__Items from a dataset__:
# # #
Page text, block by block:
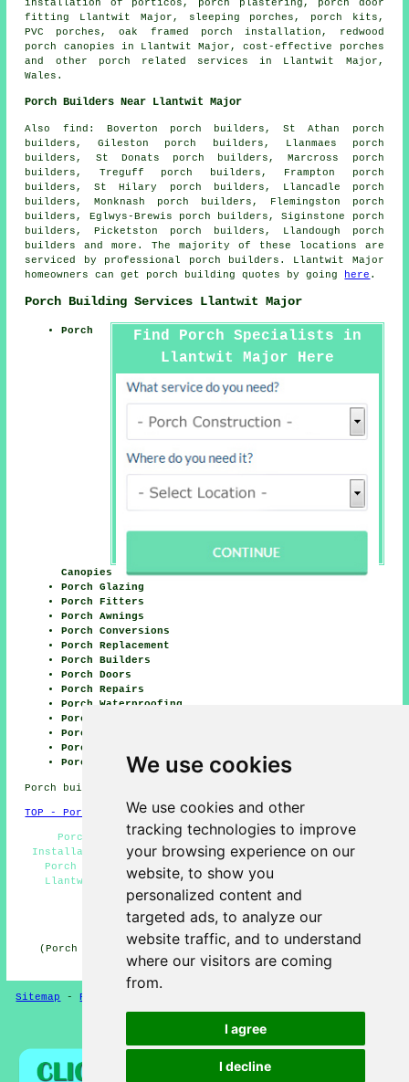
We use cookies
We use cookies and other
tracking technologies to improve
your browsing experience on our
website, to show you
personalized content and
targeted ads, to analyze our
website traffic, and to understand
where our visitors are coming
from.
I agree
I decline
installation of porticos, porch plastering, porch door
fitting Llantwit Major, sleeping porches, porch kits,
PVC porches, oak framed porch installation, redwood
porch canopies in Llantwit Major, cost-effective porches
and other
porch related services in Llantwit Major,
Wales .
Porch Builders Near Llantwit Major
Also find : Boverton porch builders, St Athan porch
builders, Gileston porch builders, Llanmaes porch
builders, St Donats porch builders, Marcross porch
builders, Treguff porch builders, Frampton porch
builders, St Hilary porch builders, Llancadle porch
builders, Monknash porch builders, Flemingston porch
builders, Eglwys-Brewis porch builders, Siginstone porch
builders, Picketston porch builders, Llandough
porch
builders
and more. The majority of these locations are
serviced by professional porch builders. Llantwit Major
homeowners can get porch building quotes by going
here .
Porch Building Services Llantwit Major
Find Porch Specialists in
Llantwit Major Here
Porch
Canopies
Porch Glazing
Porch Fitters
Porch Awnings
Porch Conversions
Porch Replacement
Porch Builders
Porch Doors
Porch Repairs
Porch Waterproofing
Porch Lighting
Porch Installation
Porch Building
Porch Roofing
Porch builders CF61 Wales, (dialling code 01446).
TOP - Porch Builders Llantwit Major
Porch Conversions - Oak Porches - Porch Canopy
Installation - Porch Design - Porch Builders Near Me -
Porch Builders Llantwit Major - Porch Installation
Llantwit Major - Porch Extensions Llantwit Major -
General Builders
HOME - PORCH BUILDERS UK
(Porch builders Llantwit Major page uploaded on 23-01-
Sitemap -Porch Builders
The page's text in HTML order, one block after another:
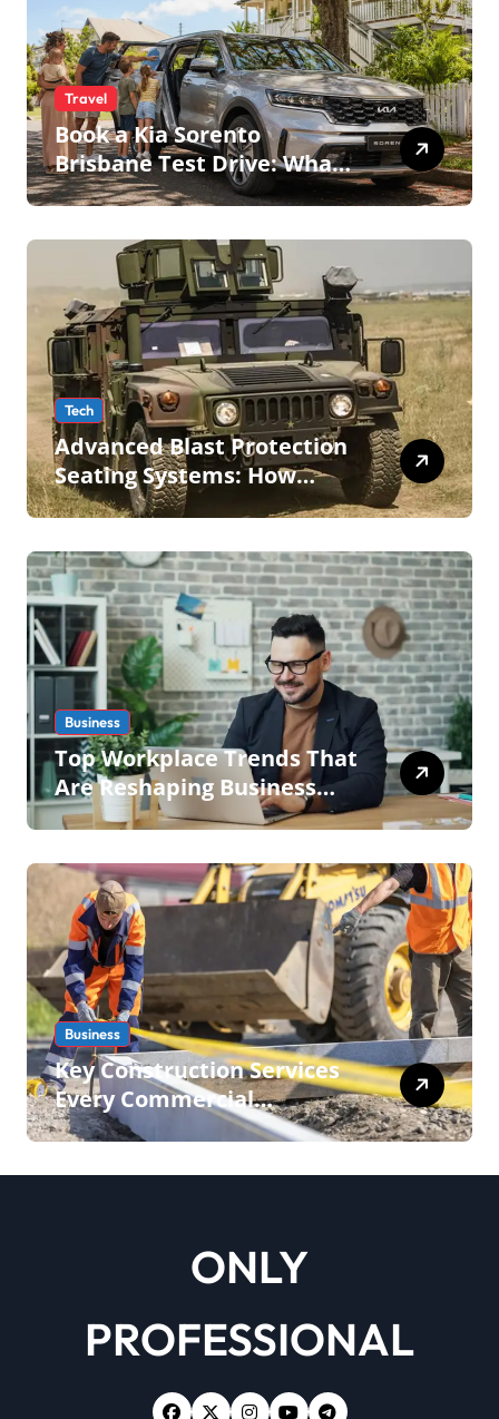
Travel
Book a Kia Sorento
Brisbane Test Drive: What
to Expect on QLD Roads
Tech
Advanced Blast Protection
Seating Systems: How
Mobius Protection Systems
Business
Top Workplace Trends That
Are Reshaping Business
Operations in 2026
Business
Key Construction Services
Every Commercial
Development Requires
ONLY
PROFESSIONAL
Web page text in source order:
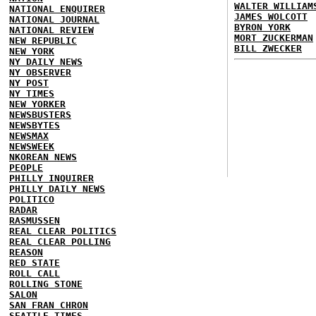
NATIONAL ENQUIRER
NATIONAL JOURNAL
NATIONAL REVIEW
NEW REPUBLIC
NEW YORK
NY DAILY NEWS
NY OBSERVER
NY POST
NY TIMES
NEW YORKER
NEWSBUSTERS
NEWSBYTES
NEWSMAX
NEWSWEEK
NKOREAN NEWS
PEOPLE
PHILLY INQUIRER
PHILLY DAILY NEWS
POLITICO
RADAR
RASMUSSEN
REAL CLEAR POLITICS
REAL CLEAR POLLING
REASON
RED STATE
ROLL CALL
ROLLING STONE
SALON
SAN FRAN CHRON
WALTER
JAMES WOLCOTT
BYRON YORK
MORT ZUCKERMAN
BILL ZWECKER
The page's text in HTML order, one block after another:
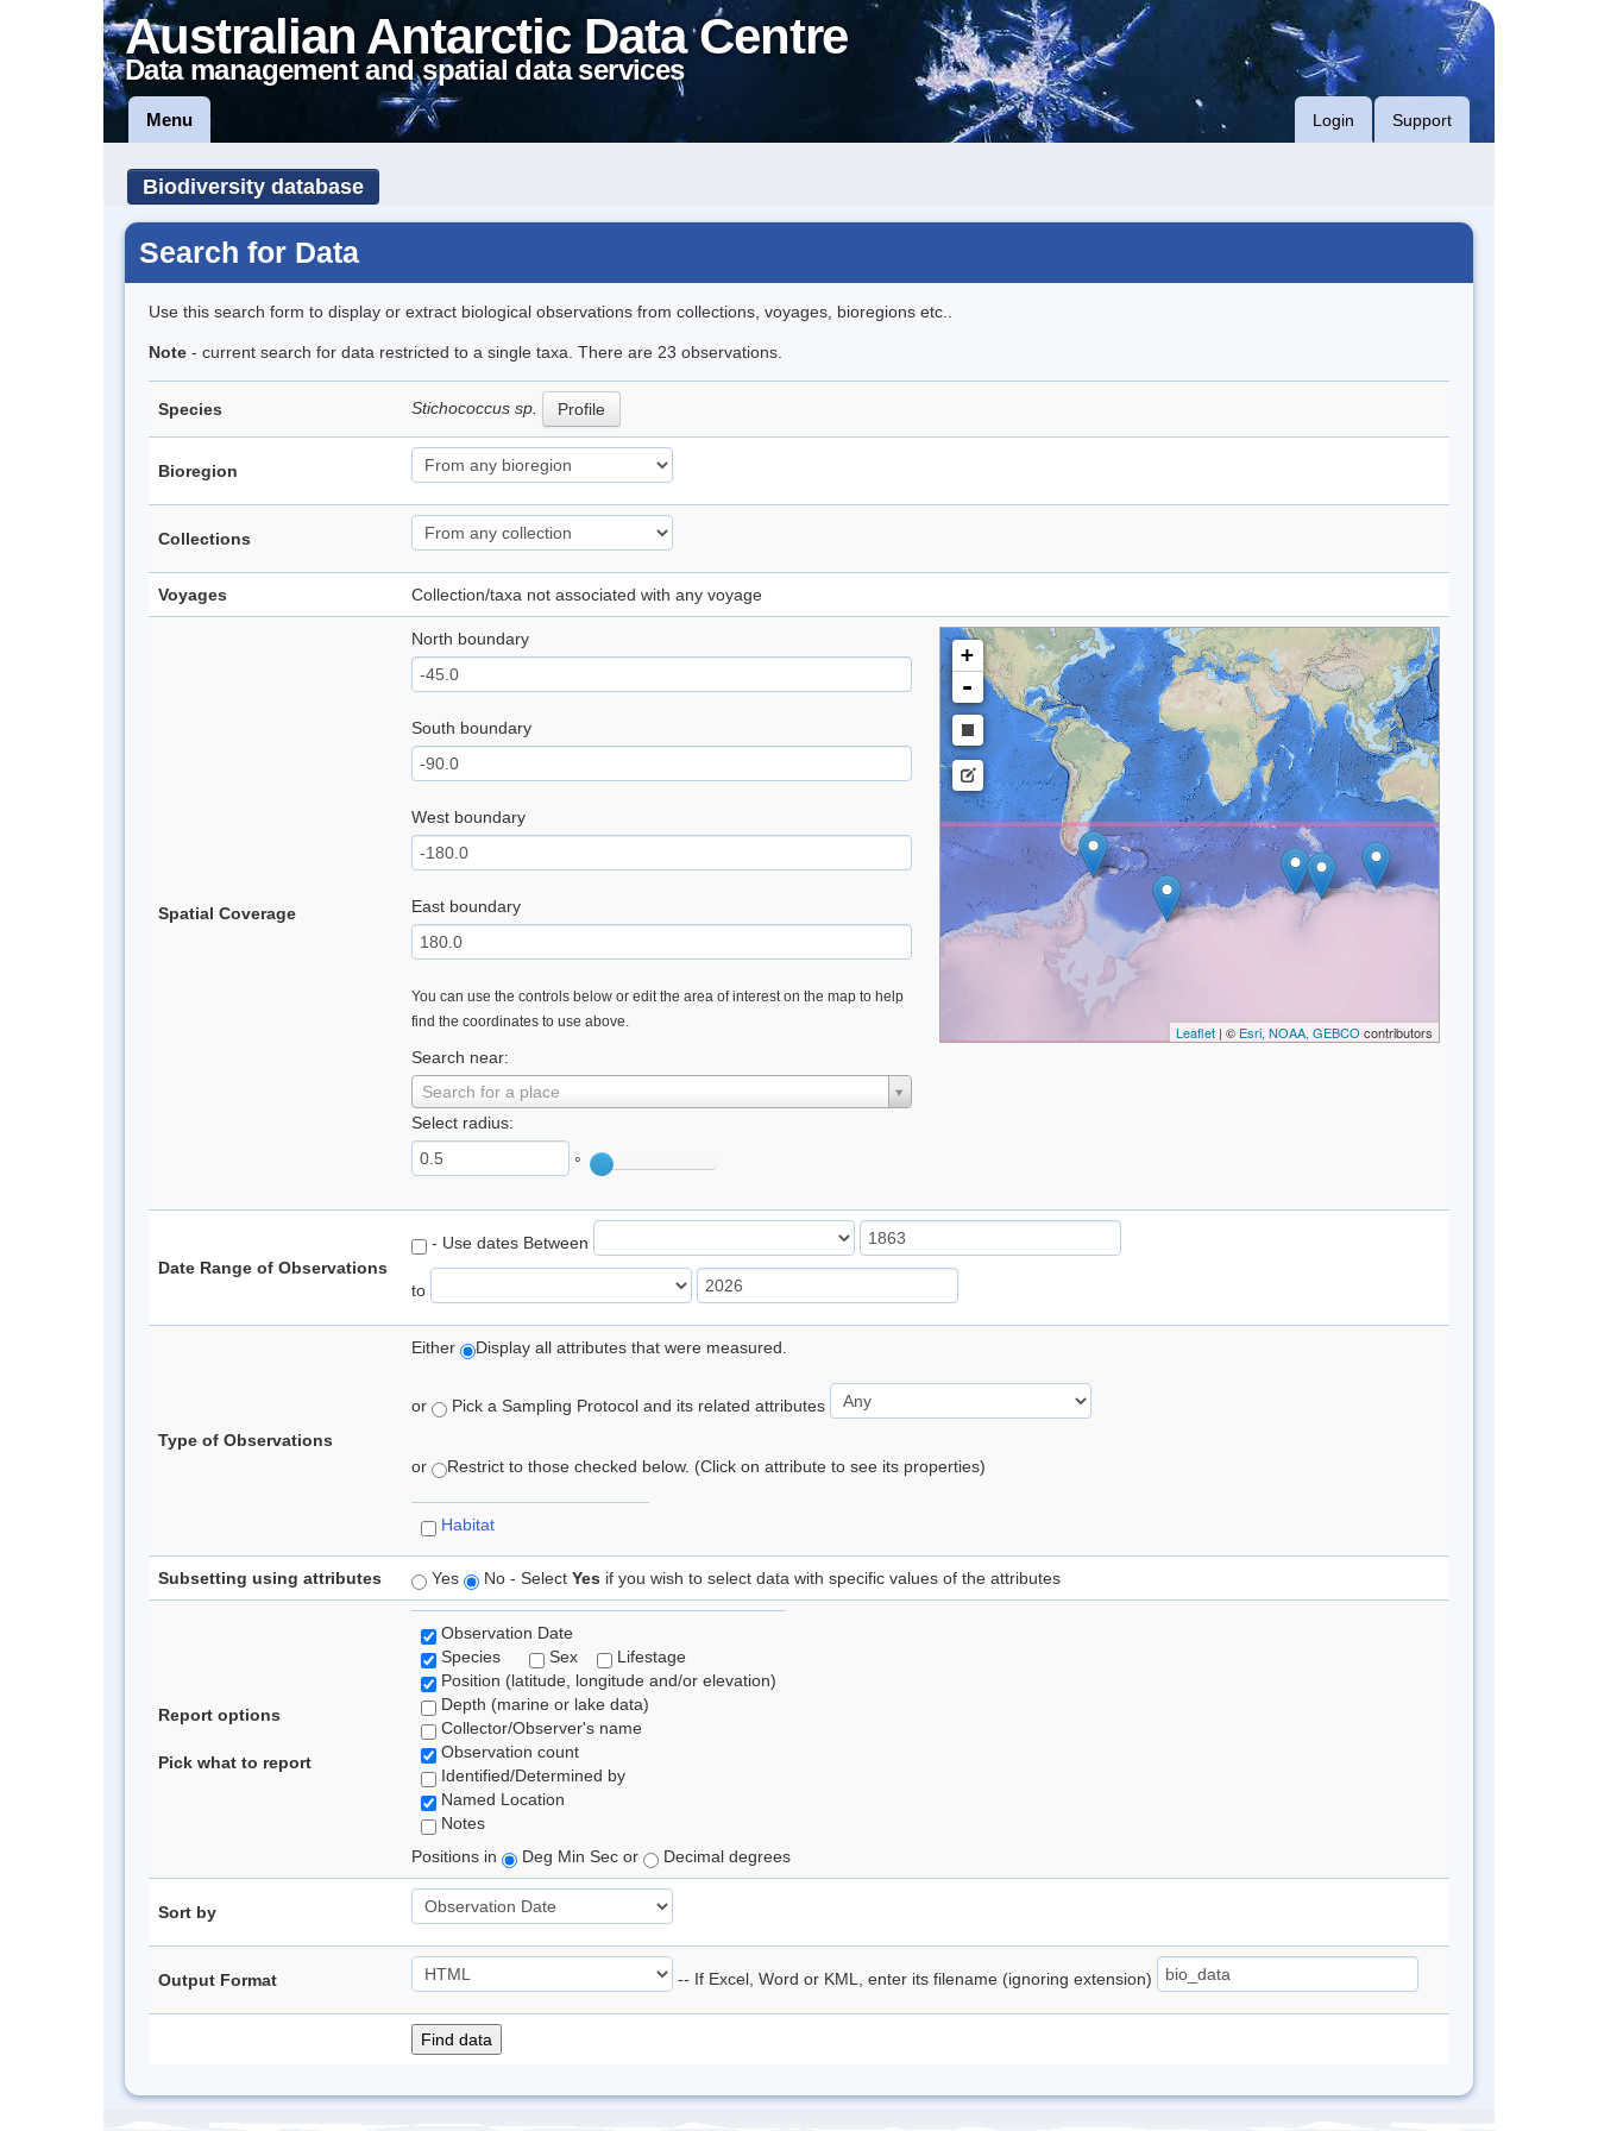
Australian Antarctic Data Centre
Data management and spatial data services
Menu Login Support
Biodiversity database
Search for Data
Use this search form to display or extract biological observations from collections, voyages, bioregions etc..
Note - current search for data restricted to a single taxa. There are 23 observations.
Species Stichococcus sp. Profile
Bioregion
Collections
Voyages Collection/taxa not associated with any voyage
Spatial Coverage
North boundary
South boundary
West boundary
East boundary
You can use the controls below or edit the area of interest on the map to help
find the coordinates to use above.
Search near:
Search for a place
Select radius:
°
+
-
Leaflet| © Esri, NOAA, GEBCO contributors
Date Range of Observations
- Use dates Between
to
Type of Observations
Either Display all attributes that were measured.
or Pick a Sampling Protocol and its related attributes
or Restrict to those checked below. (Click on attribute to see its properties)
Habitat
Subsetting using attributes Yes No - Select Yes if you wish to select data with specific values of the attributes
Report options
Pick what to report
Observation Date
Species
Sex
Lifestage
Position (latitude, longitude and/or elevation)
Depth (marine or lake data)
Collector/Observer's name
Observation count
Identified/Determined by
Named Location
Notes
Positions in
Deg Min Sec or Decimal degrees
Sort by
Output Format -- If Excel, Word or KML, enter its filename (ignoring extension)
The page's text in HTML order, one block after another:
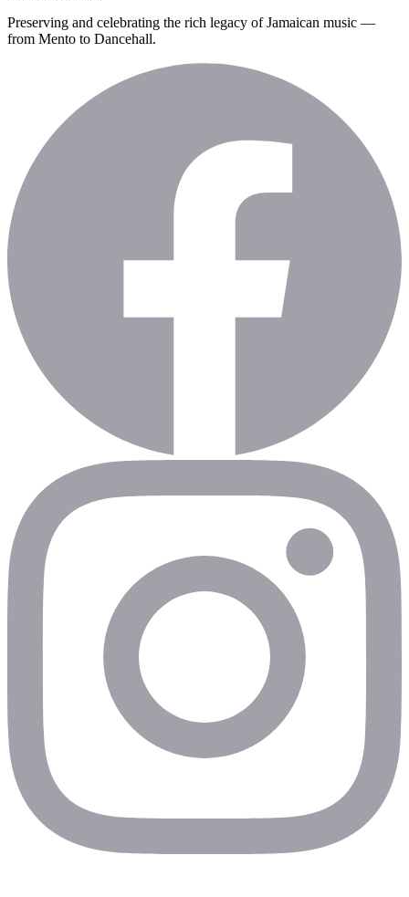
Preserving and celebrating the rich legacy of Jamaican music —
from Mento to Dancehall.
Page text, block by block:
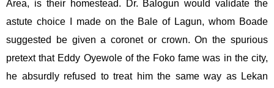
Area, is their homestead. Dr. Balogun would validate the
astute choice I made on the Bale of Lagun, whom Boade
suggested be given a coronet or crown. On the spurious
pretext that Eddy Oyewole of the Foko fame was in the city,
he absurdly refused to treat him the same way as Lekan
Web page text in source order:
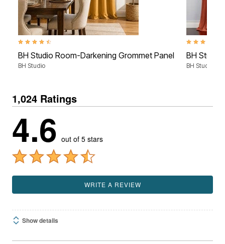
4.3 out of 5 Customer Rating
BH Studio Room-Darkening Grommet Panel
BH Studio
4.6 out of 5
BH Studio
BH Studio
1,024 Ratings
4.6 out of 5 stars
WRITE A REVIEW
Show details
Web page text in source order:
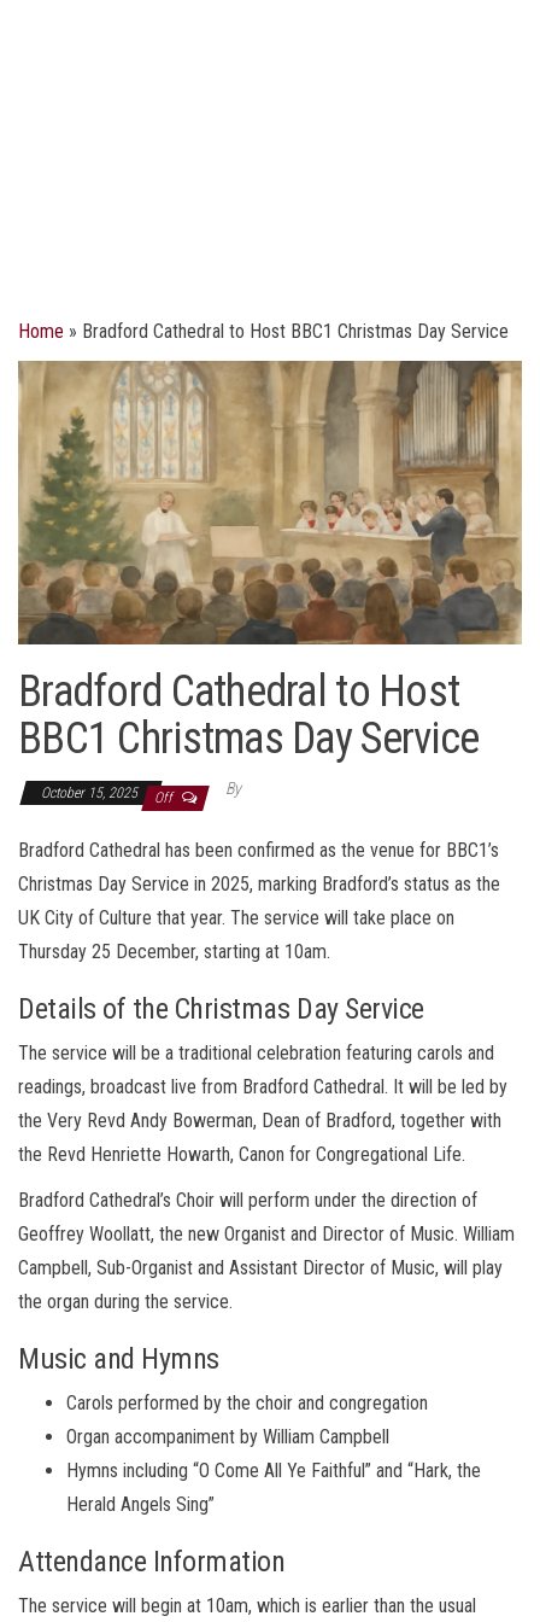
Home » Bradford Cathedral to Host BBC1 Christmas Day Service
Bradford Cathedral to Host
BBC1 Christmas Day Service
October 15, 2025 Off By
Bradford Cathedral has been confirmed as the venue for BBC1’s
Christmas Day Service in 2025, marking Bradford’s status as the
UK City of Culture that year. The service will take place on
Thursday 25 December, starting at 10am.
Details of the Christmas Day Service
The service will be a traditional celebration featuring carols and
readings, broadcast live from Bradford Cathedral. It will be led by
the Very Revd Andy Bowerman, Dean of Bradford, together with
the Revd Henriette Howarth, Canon for Congregational Life.
Bradford Cathedral’s Choir will perform under the direction of
Geoffrey Woollatt, the new Organist and Director of Music. William
Campbell, Sub-Organist and Assistant Director of Music, will play
the organ during the service.
Music and Hymns
Carols performed by the choir and congregation
Organ accompaniment by William Campbell
Hymns including “O Come All Ye Faithful” and “Hark, the
Herald Angels Sing”
Attendance Information
The service will begin at 10am, which is earlier than the usual
# # #
Determine how many lines in the entries above contain the word "Select", and respond with the number alone.

__Response area__: 2